反射

髙木 春楡

反射

 ゆらゆらと揺られ浮き沈みを繰り返す。様々なライトの色に照らされて、儚さが演出される。ゆらゆらゆらゆらと自由に漂っているように見えるそれの前に、人々は止まり紹介文を読んだり写真を撮ったりしていく。そうやって人々が流れていく様子を少し離れた邪魔にならないようなところから眺める。揺れるそれに引き寄せられていく人達は思い思いに会話を楽しみながら、この水族館という場を楽しんでいる。人はあれを自由だと言う。あのようになりたいという人もいる。僕にとっては、ただ楽しいあの頃の記憶を思い起こさせるタイムカプセルのようなものだった。


「水族館にいる男の人はうんちくを話すことが存在意義だと思う。」

「そんなことないでしょ。知識持ってない人は存在意義がないってことになるじゃん。」

 僕の突拍子もない過激な意見に、彼女は笑いながら応えてくれる。実際過激派の意見と言ってもいい。

「てか、それ言ったら君は存在価値のない人間になっちゃうけどいいの?」

「僕はいいんだよ。この水族館では存在価値のない人間なのを認めてるからね。」

「いや、お金を払ってる時点で水族館にとっては存在価値のある人間ですから。」

 軽口に軽口で返してくれる人と居るのは心地いい。これで何言ってるの。なんて言われてしまえば僕の存在価値は本当の意味でなくなってしまう。
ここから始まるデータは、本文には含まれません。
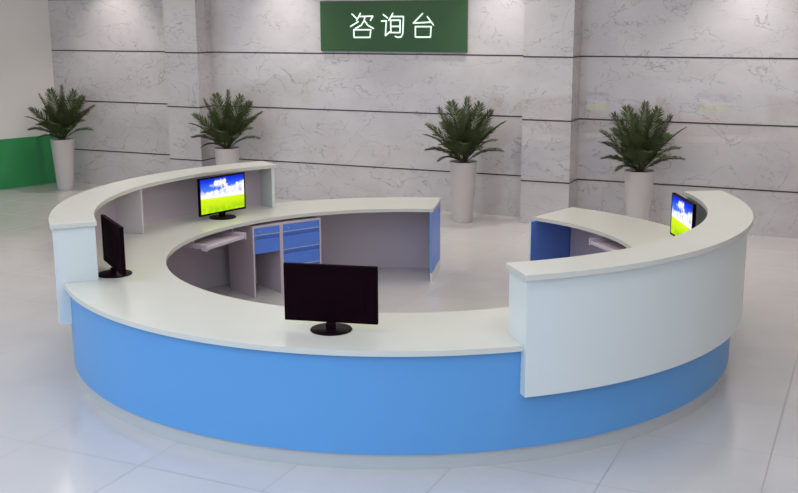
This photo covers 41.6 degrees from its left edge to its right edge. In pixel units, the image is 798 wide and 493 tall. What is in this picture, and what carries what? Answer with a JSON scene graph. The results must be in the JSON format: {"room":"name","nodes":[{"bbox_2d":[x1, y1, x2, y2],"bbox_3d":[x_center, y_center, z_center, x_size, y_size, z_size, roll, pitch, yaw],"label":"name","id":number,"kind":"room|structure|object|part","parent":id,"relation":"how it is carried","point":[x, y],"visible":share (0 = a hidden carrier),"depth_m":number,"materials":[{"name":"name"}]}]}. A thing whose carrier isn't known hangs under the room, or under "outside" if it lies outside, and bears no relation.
{"room":"reception lobby","nodes":[
{"label":"reception lobby","id":0,"kind":"room"},
{"bbox_2d":[0,0,55,138],"bbox_3d":[-13.874,-1.144,8.668,0.204,3.950,24.200,11,17,42],"label":"wall","id":1,"kind":"structure","parent":0,"point":[26,64],"depth_m":16.71,"materials":[{"name":"white paint"}]},
{"bbox_2d":[0,136,56,189],"bbox_3d":[-13.829,0.421,8.892,0.012,0.795,23.888,11,17,42],"label":"wall panel","id":2,"kind":"object","parent":1,"relation":"attached to","point":[24,161],"depth_m":16.95,"materials":[{"name":"green paint"}]},
{"bbox_2d":[50,138,74,189],"bbox_3d":[-5.327,-1.312,16.681,0.376,0.800,0.376,0,12,1],"label":"pot","id":3,"kind":"object","parent":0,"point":[62,148],"depth_m":16.56,"materials":[{"name":"white ceramic"}]},
{"bbox_2d":[214,146,239,164],"bbox_3d":[-2.521,-1.058,15.461,0.376,0.800,0.376,1,12,7],"label":"pot","id":4,"kind":"object","parent":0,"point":[223,154],"depth_m":15.26,"materials":[{"name":"white ceramic"}]},
{"bbox_2d":[0,183,797,492],"bbox_3d":[-12.756,1.969,3.867,41.000,0.100,32.081,5,13,24],"label":"floor","id":5,"kind":"structure","parent":0,"point":[55,438],"depth_m":7.16,"materials":[{"name":"tile"}]},
{"bbox_2d":[25,84,94,189],"bbox_3d":[-5.325,-1.731,16.577,0.975,1.664,0.876,9,15,37],"label":"potted palm","id":6,"kind":"object","parent":5,"relation":"on","point":[62,121],"visible":1,"depth_m":16.52,"materials":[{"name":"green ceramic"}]},
{"bbox_2d":[188,89,262,164],"bbox_3d":[-2.520,-1.477,15.357,0.975,1.664,0.876,11,17,42],"label":"potted palm","id":7,"kind":"object","parent":5,"relation":"on","point":[226,127],"visible":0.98,"depth_m":15.27,"materials":[{"name":"green plant"}]},
{"bbox_2d":[229,221,282,297],"bbox_3d":[-1.422,0.095,10.379,0.315,0.700,0.505,-9,15,-36],"label":"base cabinet","id":8,"kind":"object","parent":5,"relation":"on","point":[257,259],"visible":0.95,"depth_m":10.28,"materials":[{"name":"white laminate"}]},
{"bbox_3d":[-1.279,-0.153,10.130,0.277,0.075,0.018,-9,15,-36],"label":"drawer","id":9,"kind":"part","parent":8,"relation":"part of","materials":[{"name":"blue laminate"}]},
{"bbox_3d":[-1.279,-0.100,10.141,0.277,0.034,0.018,-9,15,-36],"label":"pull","id":10,"kind":"part","parent":8,"relation":"part of","materials":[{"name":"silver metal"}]},
{"bbox_3d":[-1.279,-0.011,10.161,0.277,0.140,0.018,-9,15,-36],"label":"drawer","id":11,"kind":"part","parent":8,"relation":"part of","materials":[{"name":"blue laminate"}]},
{"bbox_2d":[275,216,321,292],"bbox_3d":[-1.111,0.044,10.607,0.455,0.700,0.505,-9,15,-36],"label":"base cabinet","id":12,"kind":"object","parent":5,"relation":"on","point":[301,236],"visible":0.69,"depth_m":10.39,"materials":[{"name":"blue laminate"}]},
{"bbox_3d":[-0.969,-0.063,10.388,0.417,0.139,0.018,-9,15,-36],"label":"drawer","id":13,"kind":"part","parent":12,"relation":"part of","materials":[{"name":"blue laminate"}]},
{"bbox_3d":[-0.968,0.022,10.407,0.417,0.034,0.018,-9,15,-36],"label":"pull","id":14,"kind":"part","parent":12,"relation":"part of","materials":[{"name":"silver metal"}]},
{"bbox_3d":[-0.969,-0.204,10.357,0.417,0.075,0.018,-9,15,-36],"label":"drawer","id":15,"kind":"part","parent":12,"relation":"part of","materials":[{"name":"blue laminate"}]},
{"bbox_3d":[-0.969,-0.151,10.369,0.417,0.034,0.018,-9,15,-36],"label":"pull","id":16,"kind":"part","parent":12,"relation":"part of","materials":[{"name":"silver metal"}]},
{"bbox_3d":[-0.968,0.107,10.425,0.417,0.132,0.018,-9,15,-36],"label":"drawer","id":17,"kind":"part","parent":12,"relation":"part of","materials":[{"name":"blue laminate"}]},
{"bbox_2d":[71,203,729,469],"bbox_3d":[0.017,0.426,8.774,5.271,0.725,5.271,0,12,0],"label":"reception desk","id":18,"kind":"object","parent":5,"relation":"on","point":[354,412],"depth_m":6.42,"materials":[{"name":"blue laminate"}]},
{"bbox_2d":[48,161,275,323],"bbox_3d":[-2.162,-0.168,9.358,0.918,0.755,3.594,4,13,17],"label":"raised counter section","id":19,"kind":"object","parent":18,"relation":"attached to","point":[75,222],"depth_m":9.39,"materials":[{"name":"white laminate"}]},
{"bbox_3d":[-2.359,0.208,7.724,0.275,0.716,0.030,-5,13,-22],"label":"panel","id":20,"kind":"part","parent":19,"relation":"part of","materials":[{"name":"white laminate"}]},
{"bbox_2d":[48,161,275,229],"bbox_3d":[-2.163,-0.518,9.281,0.918,0.038,3.594,4,13,17],"label":"countertop","id":21,"kind":"structure","parent":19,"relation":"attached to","point":[77,212],"depth_m":9.01,"materials":[{"name":"white laminate"}]},
{"bbox_3d":[-1.349,-0.467,10.806,0.030,0.716,0.275,-8,14,-31],"label":"panel","id":22,"kind":"part","parent":19,"relation":"part of","materials":[{"name":"white laminate"}]},
{"bbox_2d":[64,197,672,356],"bbox_3d":[0.008,0.054,8.693,5.382,0.034,5.350,0,12,0],"label":"countertop","id":23,"kind":"structure","parent":18,"relation":"on","point":[153,299],"depth_m":7.00,"materials":[{"name":"white laminate"}]},
{"bbox_2d":[98,214,131,277],"bbox_3d":[-2.153,0.008,7.896,0.262,0.413,0.593,-7,14,-28],"label":"monitor","id":24,"kind":"object","parent":23,"relation":"on","point":[112,232],"visible":0.94,"depth_m":7.83,"materials":[{"name":"black plastic"}]},
{"bbox_2d":[182,229,245,251],"bbox_3d":[-1.756,-0.082,9.682,0.412,0.106,0.600,6,14,27],"label":"keyboard tray","id":25,"kind":"object","parent":23,"relation":"attached to","point":[206,243],"visible":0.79,"depth_m":9.68,"materials":[{"name":"laminate"}]},
{"bbox_2d":[194,234,239,245],"bbox_3d":[-1.739,-0.048,9.681,0.328,0.016,0.560,6,14,27],"label":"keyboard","id":26,"kind":"object","parent":25,"relation":"attached to","point":[213,239],"depth_m":9.71,"materials":[{"name":"white plastic"}]},
{"bbox_2d":[197,172,245,219],"bbox_3d":[-1.712,-0.482,10.140,0.262,0.413,0.556,3,13,15],"label":"monitor","id":27,"kind":"object","parent":23,"relation":"on","point":[220,194],"visible":1,"depth_m":10.12,"materials":[{"name":"black plastic"}]},
{"bbox_2d":[283,262,377,335],"bbox_3d":[-0.420,0.314,6.456,0.593,0.413,0.262,2,13,12],"label":"monitor","id":28,"kind":"object","parent":23,"relation":"on","point":[332,294],"visible":1,"depth_m":6.43,"materials":[{"name":"black plastic"}]},
{"bbox_2d":[589,237,625,250],"bbox_3d":[2.019,-0.021,9.331,0.412,0.106,0.600,-4,13,-18],"label":"keyboard tray","id":29,"kind":"object","parent":23,"relation":"attached to","point":[607,244],"visible":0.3,"depth_m":9.47,"materials":[{"name":"metal"}]},
{"bbox_2d":[596,241,625,249],"bbox_3d":[2.003,0.012,9.332,0.328,0.016,0.560,-4,13,-18],"label":"shelf","id":30,"kind":"object","parent":29,"relation":"attached to","point":[606,245],"depth_m":9.40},
{"bbox_2d":[670,192,696,235],"bbox_3d":[2.373,-0.200,8.764,0.262,0.413,0.593,-1,12,-2],"label":"monitor","id":31,"kind":"object","parent":23,"relation":"on","point":[683,211],"visible":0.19,"depth_m":8.76,"materials":[{"name":"black plastic"}]},
{"bbox_3d":[0.017,0.377,8.763,5.271,0.625,5.271,0,12,0],"label":"panel","id":32,"kind":"part","parent":18,"relation":"part of","materials":[{"name":"blue laminate"}]},
{"bbox_3d":[0.379,-0.106,10.977,0.022,0.625,0.681,2,12,9],"label":"panel","id":33,"kind":"part","parent":18,"relation":"part of","materials":[{"name":"blue laminate"}]},
{"bbox_3d":[1.508,0.009,10.425,0.022,0.625,0.746,10,16,40],"label":"panel","id":34,"kind":"part","parent":18,"relation":"part of","materials":[{"name":"blue laminate"}]},
{"bbox_2d":[506,190,752,397],"bbox_3d":[1.911,0.236,7.424,0.916,0.755,3.591,8,15,33],"label":"raised counter section","id":35,"kind":"object","parent":18,"relation":"attached to","point":[582,322],"depth_m":6.42,"materials":[{"name":"white laminate"}]},
{"bbox_3d":[0.716,0.512,6.272,0.030,0.716,0.260,-4,13,-15],"label":"panel","id":36,"kind":"part","parent":35,"relation":"part of","materials":[{"name":"white laminate"}]},
{"bbox_2d":[506,190,752,280],"bbox_3d":[1.909,-0.114,7.348,0.916,0.038,3.591,8,15,33],"label":"shelf","id":37,"kind":"object","parent":35,"relation":"attached to","point":[729,218],"depth_m":6.62,"materials":[{"name":"white laminate"}]},
{"bbox_3d":[2.561,-0.077,8.943,0.260,0.716,0.030,-2,12,-6],"label":"panel","id":38,"kind":"part","parent":35,"relation":"part of","materials":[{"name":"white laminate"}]},
{"bbox_2d":[423,95,505,222],"bbox_3d":[0.849,-1.150,13.789,0.975,1.664,0.876,11,17,42],"label":"potted palm","id":39,"kind":"object","parent":5,"relation":"on","point":[461,139],"visible":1,"depth_m":13.73,"materials":[{"name":"green plant"}]},
{"bbox_2d":[599,100,687,220],"bbox_3d":[2.968,-0.967,12.909,0.975,1.664,0.876,10,16,39],"label":"potted palm","id":40,"kind":"object","parent":5,"relation":"on","point":[639,180],"visible":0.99,"depth_m":12.84,"materials":[{"name":"green plant"}]},
{"bbox_2d":[48,0,797,238],"bbox_3d":[1.160,-2.355,13.946,14.990,3.950,0.634,5,13,24],"label":"wall","id":41,"kind":"structure","parent":0,"point":[705,90],"depth_m":14.25,"materials":[{"name":"stone"}]},
{"bbox_2d":[320,0,467,51],"bbox_3d":[-0.101,-3.031,14.432,2.220,0.690,0.054,5,13,24],"label":"sign board","id":42,"kind":"object","parent":41,"relation":"attached to","point":[388,25],"visible":1,"depth_m":14.39,"materials":[{"name":"green plastic"}]},
{"bbox_2d":[52,50,797,58],"bbox_3d":[1.107,-2.509,13.795,14.990,0.017,0.388,5,13,24],"label":"trim","id":43,"kind":"structure","parent":41,"relation":"attached to","point":[52,50],"depth_m":14.11,"materials":[{"name":"metal"}]},
{"bbox_2d":[58,99,797,126],"bbox_3d":[1.111,-1.728,13.965,14.990,0.017,0.388,5,13,24],"label":"trim","id":44,"kind":"structure","parent":41,"relation":"attached to","point":[58,99],"depth_m":14.45,"materials":[{"name":"metal"}]},
{"bbox_2d":[74,149,797,192],"bbox_3d":[1.114,-0.954,14.134,14.990,0.017,0.388,5,13,24],"label":"trim","id":45,"kind":"structure","parent":41,"relation":"attached to","point":[74,149],"depth_m":14.54,"materials":[{"name":"metal"}]},
{"bbox_2d":[449,160,477,222],"bbox_3d":[0.848,-0.730,13.894,0.376,0.800,0.376,1,12,6],"label":"pot","id":46,"kind":"object","parent":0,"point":[462,172],"depth_m":13.77,"materials":[{"name":"white ceramic"}]},
{"bbox_2d":[624,168,654,220],"bbox_3d":[2.966,-0.547,13.013,0.376,0.800,0.376,1,12,3],"label":"pot","id":47,"kind":"object","parent":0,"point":[638,181],"depth_m":12.87,"materials":[{"name":"white ceramic"}]}
]}
「でも、僕の勝手な感覚としては、父親がこういうとこでうんちくを話してるとこを見て父さんすげぇ!みたいになるものだと思うんだよね。」

 そんな風に育ったわけではない。父親がうんちくを話している姿は記憶にないし、僕自身が父親を尊敬していることもない。それは、ここまで育ててくれたっていう所には感謝こそしてても、尊敬するかとはまた別の話だからだ。

「まぁ、イメージとしてはわからなくもない。けど、そのうんちくを話すのが彼女でも別にいいでしょ?」

 それを皮切りに彼女のうんちくコーナーが始まった。知らない知識が入ってくることは僕にとってもためになる事だったし、好きだから話に聞き入っていた。そのおかげなのかせいなのか、僕らはゆっくりとしたペースで館内を回ることになった。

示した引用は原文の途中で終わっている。